== TASK INPUT ==

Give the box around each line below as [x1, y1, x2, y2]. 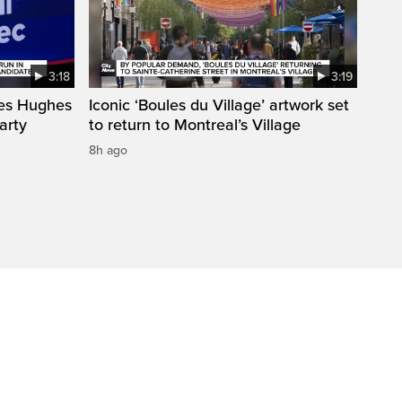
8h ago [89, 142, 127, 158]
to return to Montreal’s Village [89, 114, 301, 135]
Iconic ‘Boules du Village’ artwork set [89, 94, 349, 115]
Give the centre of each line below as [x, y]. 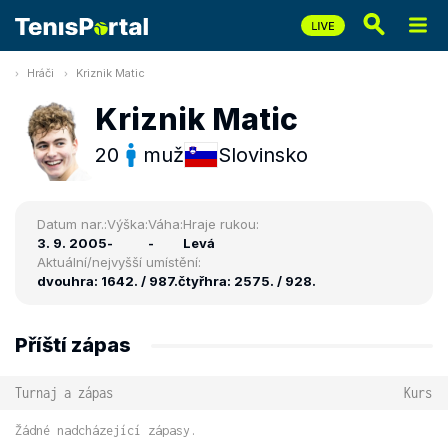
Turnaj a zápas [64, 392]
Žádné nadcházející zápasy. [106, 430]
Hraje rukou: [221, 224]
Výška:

==

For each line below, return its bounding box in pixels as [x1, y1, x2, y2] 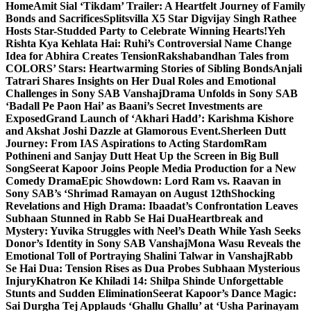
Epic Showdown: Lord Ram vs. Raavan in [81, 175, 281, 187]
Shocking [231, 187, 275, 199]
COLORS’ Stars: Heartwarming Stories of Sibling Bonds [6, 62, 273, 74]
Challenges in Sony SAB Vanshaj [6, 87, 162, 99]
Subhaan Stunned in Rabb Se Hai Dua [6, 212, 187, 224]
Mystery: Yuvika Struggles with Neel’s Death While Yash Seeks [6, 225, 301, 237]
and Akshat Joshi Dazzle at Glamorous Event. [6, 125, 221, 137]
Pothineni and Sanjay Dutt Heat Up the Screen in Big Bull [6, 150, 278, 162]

--

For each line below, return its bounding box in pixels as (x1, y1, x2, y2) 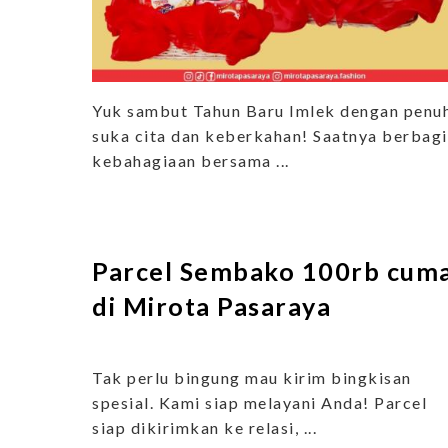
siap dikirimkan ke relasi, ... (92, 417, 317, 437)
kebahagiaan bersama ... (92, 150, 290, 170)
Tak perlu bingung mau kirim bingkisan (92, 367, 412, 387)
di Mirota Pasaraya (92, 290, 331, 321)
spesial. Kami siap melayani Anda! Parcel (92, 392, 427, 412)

== WHAT TO DO ==
Please copy, exactly as written, every line in the listing above from the line with "di Mirota Pasaraya (92, 290, 331, 321)" up to and including the line with "spesial. Kami siap".

== OUTPUT FOR THIS EXERCISE ==
di Mirota Pasaraya (92, 290, 331, 321)
spesial. Kami siap melayani Anda! Parcel (92, 392, 427, 412)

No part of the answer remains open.